**Data items:**

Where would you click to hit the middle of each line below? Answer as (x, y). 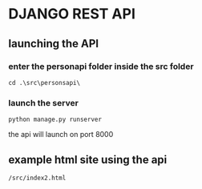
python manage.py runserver (55, 120)
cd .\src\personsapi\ (44, 82)
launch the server (43, 103)
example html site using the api (88, 160)
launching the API (53, 44)
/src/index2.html (37, 178)
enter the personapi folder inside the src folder (101, 66)
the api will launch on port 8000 (61, 135)

**Assignment:** All of the entries need to be copied exactly, minus any pictures.

**Solution to this task:**
Where would you click to hit the middle of each line below? Answer as (x, y). 
python manage.py runserver (55, 120)
cd .\src\personsapi\ (44, 82)
launch the server (43, 103)
example html site using the api (88, 160)
launching the API (53, 44)
/src/index2.html (37, 178)
enter the personapi folder inside the src folder (101, 66)
the api will launch on port 8000 (61, 135)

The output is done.